**** EXERCISE INPUTS

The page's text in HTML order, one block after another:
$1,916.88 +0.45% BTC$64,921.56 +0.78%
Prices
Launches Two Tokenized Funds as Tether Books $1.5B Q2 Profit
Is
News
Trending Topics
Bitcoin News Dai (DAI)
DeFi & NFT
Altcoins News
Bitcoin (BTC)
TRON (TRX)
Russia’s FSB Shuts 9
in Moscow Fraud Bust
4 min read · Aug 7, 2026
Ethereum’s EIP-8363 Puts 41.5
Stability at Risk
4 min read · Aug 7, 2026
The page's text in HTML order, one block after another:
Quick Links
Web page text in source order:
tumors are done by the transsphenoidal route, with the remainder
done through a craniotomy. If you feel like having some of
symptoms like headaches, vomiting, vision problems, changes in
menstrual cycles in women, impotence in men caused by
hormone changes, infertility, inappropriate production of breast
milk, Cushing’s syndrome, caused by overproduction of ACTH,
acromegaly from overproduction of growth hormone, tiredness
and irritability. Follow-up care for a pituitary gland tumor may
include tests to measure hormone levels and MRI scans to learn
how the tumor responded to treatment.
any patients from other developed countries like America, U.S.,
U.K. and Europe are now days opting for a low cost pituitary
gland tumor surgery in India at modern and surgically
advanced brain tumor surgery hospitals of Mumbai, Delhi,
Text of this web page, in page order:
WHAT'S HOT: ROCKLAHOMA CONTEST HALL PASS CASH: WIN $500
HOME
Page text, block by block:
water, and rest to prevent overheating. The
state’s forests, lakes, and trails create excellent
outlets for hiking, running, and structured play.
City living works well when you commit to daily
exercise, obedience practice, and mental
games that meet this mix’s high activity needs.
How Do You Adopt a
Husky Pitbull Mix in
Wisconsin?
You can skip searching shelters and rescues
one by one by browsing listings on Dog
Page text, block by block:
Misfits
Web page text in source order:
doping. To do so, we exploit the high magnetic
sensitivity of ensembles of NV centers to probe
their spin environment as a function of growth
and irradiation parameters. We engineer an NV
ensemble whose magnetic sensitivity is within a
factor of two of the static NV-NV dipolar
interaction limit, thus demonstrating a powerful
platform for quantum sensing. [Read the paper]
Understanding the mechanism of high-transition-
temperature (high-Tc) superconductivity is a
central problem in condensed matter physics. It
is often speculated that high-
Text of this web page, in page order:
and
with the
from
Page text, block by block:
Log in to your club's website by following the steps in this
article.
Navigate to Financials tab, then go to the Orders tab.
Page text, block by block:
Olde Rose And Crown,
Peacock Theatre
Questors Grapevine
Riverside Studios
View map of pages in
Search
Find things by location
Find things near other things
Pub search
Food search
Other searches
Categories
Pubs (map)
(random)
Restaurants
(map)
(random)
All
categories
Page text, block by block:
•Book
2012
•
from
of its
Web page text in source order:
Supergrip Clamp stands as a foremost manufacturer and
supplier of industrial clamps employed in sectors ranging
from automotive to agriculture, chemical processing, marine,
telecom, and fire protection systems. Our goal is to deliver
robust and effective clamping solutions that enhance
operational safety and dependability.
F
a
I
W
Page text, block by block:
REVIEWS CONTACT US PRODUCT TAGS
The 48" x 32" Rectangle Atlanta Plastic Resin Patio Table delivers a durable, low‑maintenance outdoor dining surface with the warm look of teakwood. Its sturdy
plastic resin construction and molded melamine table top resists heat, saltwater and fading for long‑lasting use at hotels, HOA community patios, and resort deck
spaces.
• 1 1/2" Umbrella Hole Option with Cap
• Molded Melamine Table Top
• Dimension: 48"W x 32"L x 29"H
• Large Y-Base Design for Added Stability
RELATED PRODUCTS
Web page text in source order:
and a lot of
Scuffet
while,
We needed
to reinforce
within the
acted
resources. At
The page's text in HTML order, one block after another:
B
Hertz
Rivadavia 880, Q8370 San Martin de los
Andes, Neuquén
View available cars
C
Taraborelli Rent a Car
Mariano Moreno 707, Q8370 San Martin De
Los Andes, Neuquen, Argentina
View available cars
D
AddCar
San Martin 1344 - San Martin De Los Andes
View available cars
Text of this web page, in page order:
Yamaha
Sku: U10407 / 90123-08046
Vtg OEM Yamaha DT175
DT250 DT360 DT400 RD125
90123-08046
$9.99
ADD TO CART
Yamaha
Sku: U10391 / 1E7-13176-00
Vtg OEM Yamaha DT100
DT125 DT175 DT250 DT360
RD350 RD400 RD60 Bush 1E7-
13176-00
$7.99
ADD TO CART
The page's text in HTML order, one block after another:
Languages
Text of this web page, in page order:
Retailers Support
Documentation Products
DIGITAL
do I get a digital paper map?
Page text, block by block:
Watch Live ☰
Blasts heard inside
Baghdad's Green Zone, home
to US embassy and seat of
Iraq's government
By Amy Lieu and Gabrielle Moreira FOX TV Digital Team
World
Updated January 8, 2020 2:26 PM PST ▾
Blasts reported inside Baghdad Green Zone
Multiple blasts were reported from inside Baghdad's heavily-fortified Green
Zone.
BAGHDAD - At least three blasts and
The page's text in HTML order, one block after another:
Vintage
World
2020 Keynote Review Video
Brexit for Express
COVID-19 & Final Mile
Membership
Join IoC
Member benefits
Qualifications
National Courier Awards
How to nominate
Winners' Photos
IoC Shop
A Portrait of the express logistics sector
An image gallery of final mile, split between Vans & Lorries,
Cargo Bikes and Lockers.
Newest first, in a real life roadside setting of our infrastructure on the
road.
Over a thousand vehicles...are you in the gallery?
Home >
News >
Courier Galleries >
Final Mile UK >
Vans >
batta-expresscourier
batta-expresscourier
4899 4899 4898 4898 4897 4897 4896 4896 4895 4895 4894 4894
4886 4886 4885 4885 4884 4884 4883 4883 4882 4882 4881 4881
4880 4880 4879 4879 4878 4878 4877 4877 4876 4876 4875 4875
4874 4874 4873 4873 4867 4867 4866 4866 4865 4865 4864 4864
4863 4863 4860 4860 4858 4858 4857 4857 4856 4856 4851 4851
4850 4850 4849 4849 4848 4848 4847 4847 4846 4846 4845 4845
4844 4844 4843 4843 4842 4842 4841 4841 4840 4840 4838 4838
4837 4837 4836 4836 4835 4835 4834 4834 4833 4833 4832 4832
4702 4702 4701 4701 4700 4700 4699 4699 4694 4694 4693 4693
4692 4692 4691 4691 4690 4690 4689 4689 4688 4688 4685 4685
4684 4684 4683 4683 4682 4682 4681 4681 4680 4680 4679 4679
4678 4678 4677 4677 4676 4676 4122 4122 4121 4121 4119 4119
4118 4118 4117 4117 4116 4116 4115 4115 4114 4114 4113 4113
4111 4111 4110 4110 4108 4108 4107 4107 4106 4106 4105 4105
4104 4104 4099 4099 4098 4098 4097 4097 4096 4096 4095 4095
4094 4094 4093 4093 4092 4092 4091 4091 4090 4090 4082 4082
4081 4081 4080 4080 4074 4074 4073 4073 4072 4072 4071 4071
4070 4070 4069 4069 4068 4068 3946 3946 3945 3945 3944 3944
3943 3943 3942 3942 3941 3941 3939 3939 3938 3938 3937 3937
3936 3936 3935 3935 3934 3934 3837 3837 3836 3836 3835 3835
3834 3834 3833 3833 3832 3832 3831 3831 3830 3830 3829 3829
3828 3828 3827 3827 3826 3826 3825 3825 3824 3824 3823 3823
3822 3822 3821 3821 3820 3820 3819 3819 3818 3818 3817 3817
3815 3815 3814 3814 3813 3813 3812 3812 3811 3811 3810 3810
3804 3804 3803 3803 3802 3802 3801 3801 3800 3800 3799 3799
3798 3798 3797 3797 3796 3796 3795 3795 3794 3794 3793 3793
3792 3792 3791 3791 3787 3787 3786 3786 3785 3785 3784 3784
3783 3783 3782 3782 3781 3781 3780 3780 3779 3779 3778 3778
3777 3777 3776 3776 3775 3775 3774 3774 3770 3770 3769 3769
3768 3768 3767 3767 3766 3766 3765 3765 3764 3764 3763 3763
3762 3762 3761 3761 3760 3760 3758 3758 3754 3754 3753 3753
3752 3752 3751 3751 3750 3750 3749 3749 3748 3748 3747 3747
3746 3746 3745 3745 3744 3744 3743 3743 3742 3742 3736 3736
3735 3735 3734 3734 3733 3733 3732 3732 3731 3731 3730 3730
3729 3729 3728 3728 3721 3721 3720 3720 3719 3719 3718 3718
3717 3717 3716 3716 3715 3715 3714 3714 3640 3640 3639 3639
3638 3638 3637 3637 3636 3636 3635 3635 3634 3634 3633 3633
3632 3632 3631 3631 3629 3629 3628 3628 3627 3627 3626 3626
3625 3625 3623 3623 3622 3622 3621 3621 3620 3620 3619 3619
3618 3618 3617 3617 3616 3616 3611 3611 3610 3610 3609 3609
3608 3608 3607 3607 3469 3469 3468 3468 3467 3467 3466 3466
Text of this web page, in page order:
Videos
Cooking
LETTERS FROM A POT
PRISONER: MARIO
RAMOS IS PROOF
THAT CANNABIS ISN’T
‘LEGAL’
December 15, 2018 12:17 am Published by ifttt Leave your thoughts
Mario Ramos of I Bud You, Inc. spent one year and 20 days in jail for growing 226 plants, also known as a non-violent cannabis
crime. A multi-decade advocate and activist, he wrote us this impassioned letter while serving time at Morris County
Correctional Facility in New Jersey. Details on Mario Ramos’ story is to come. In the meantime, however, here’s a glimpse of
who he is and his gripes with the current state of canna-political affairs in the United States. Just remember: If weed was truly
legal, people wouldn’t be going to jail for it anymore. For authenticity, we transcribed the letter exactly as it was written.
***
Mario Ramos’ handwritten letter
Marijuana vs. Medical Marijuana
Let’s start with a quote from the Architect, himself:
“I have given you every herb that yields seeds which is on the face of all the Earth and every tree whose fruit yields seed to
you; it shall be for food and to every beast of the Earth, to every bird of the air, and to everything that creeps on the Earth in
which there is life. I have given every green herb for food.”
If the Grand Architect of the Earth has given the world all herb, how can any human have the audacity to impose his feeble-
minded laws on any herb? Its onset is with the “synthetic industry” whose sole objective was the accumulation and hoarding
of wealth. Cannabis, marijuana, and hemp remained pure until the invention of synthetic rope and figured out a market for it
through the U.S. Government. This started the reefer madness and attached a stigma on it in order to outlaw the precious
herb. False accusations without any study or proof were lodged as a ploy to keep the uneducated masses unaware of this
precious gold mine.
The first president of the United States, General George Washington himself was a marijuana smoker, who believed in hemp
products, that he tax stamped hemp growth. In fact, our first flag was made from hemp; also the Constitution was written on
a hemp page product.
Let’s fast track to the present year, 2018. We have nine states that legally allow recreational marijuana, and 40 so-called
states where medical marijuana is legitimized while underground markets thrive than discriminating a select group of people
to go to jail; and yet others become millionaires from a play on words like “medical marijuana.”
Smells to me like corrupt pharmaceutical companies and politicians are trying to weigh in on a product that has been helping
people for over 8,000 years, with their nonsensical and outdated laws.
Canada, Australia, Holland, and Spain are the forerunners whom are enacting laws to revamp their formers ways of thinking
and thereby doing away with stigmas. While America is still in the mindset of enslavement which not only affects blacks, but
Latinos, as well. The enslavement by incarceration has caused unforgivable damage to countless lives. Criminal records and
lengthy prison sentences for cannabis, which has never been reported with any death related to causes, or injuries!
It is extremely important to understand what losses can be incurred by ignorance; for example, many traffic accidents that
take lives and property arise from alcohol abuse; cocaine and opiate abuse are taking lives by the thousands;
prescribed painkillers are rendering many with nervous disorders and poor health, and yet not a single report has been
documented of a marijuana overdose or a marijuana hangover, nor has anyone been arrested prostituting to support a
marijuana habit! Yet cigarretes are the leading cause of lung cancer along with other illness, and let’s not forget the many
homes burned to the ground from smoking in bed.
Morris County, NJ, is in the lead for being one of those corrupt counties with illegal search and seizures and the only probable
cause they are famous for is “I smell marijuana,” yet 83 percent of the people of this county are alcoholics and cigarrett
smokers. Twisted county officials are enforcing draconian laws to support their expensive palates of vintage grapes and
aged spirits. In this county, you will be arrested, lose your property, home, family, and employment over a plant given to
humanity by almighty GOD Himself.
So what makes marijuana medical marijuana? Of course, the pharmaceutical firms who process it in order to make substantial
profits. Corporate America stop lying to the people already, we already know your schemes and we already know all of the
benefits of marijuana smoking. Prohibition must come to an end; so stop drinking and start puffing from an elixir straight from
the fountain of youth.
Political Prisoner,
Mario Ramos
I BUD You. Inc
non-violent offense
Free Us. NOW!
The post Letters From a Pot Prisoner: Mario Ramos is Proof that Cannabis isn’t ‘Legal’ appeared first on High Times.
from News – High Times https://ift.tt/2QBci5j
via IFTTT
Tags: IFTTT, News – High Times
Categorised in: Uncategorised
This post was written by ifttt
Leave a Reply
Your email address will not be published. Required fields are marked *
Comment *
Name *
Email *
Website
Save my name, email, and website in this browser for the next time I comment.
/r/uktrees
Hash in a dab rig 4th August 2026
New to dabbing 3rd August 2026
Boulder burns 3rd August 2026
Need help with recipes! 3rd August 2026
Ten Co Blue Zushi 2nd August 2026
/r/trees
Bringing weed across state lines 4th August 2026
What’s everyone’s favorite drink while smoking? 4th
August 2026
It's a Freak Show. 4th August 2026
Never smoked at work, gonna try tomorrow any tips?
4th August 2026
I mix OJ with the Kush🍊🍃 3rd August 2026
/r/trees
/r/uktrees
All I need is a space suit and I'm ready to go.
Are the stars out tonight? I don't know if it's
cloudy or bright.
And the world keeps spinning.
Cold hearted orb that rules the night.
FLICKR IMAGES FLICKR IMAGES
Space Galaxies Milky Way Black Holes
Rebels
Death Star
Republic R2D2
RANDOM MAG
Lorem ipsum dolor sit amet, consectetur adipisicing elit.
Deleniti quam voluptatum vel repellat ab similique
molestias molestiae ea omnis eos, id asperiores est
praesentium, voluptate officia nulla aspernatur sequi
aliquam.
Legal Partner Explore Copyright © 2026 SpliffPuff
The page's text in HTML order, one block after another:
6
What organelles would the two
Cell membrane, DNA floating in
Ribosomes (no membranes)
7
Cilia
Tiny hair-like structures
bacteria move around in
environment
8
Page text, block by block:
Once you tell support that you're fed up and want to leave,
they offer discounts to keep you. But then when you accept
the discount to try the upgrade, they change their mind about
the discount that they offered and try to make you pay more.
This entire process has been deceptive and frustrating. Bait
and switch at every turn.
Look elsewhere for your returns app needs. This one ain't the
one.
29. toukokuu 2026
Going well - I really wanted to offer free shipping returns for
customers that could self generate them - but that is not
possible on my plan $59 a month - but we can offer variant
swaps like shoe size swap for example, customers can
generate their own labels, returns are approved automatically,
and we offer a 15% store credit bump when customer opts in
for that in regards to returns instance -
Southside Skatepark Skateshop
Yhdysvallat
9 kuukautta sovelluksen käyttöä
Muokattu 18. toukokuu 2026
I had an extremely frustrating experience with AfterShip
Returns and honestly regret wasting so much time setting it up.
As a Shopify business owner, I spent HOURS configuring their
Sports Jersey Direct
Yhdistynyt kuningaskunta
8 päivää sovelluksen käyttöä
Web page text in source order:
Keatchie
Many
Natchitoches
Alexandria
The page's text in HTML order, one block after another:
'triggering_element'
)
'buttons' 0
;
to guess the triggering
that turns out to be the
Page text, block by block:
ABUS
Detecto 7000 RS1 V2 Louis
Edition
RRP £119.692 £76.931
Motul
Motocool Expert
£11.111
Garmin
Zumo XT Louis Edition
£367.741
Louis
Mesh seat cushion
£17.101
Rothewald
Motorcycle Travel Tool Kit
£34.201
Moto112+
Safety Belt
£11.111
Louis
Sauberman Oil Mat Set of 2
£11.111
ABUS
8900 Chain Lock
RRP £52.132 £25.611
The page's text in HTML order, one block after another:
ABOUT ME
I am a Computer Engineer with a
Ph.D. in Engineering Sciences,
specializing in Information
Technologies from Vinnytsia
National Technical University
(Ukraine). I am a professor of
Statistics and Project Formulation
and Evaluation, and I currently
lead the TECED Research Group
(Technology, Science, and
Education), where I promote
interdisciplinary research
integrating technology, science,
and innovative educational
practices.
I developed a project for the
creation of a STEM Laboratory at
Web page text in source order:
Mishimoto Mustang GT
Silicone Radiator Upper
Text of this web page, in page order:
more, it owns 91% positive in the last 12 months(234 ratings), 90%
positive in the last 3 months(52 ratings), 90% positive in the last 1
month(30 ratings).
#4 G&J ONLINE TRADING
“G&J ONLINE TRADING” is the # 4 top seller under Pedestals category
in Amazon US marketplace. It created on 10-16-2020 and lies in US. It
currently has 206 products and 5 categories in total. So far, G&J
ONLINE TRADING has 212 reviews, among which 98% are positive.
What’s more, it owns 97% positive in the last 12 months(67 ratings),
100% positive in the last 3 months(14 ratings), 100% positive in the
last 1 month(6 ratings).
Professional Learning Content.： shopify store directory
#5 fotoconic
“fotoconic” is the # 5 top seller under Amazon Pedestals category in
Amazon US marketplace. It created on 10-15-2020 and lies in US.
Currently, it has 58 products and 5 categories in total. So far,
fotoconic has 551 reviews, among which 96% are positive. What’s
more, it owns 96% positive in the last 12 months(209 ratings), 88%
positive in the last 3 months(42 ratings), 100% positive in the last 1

********

WORK ITEM:
Copy out the range of lines above starting at the line with "Bitcoin (BTC)" and ending at the line with "menstrual cycles in", exactly and including both.

OUTPUT BELOW:
Bitcoin (BTC)
TRON (TRX)
Russia’s FSB Shuts 9
in Moscow Fraud Bust
4 min read · Aug 7, 2026
Ethereum’s EIP-8363 Puts 41.5
Stability at Risk
4 min read · Aug 7, 2026
The page's text in HTML order, one block after another:
Quick Links
Web page text in source order:
tumors are done by the transsphenoidal route, with the remainder
done through a craniotomy. If you feel like having some of
symptoms like headaches, vomiting, vision problems, changes in
menstrual cycles in women, impotence in men caused by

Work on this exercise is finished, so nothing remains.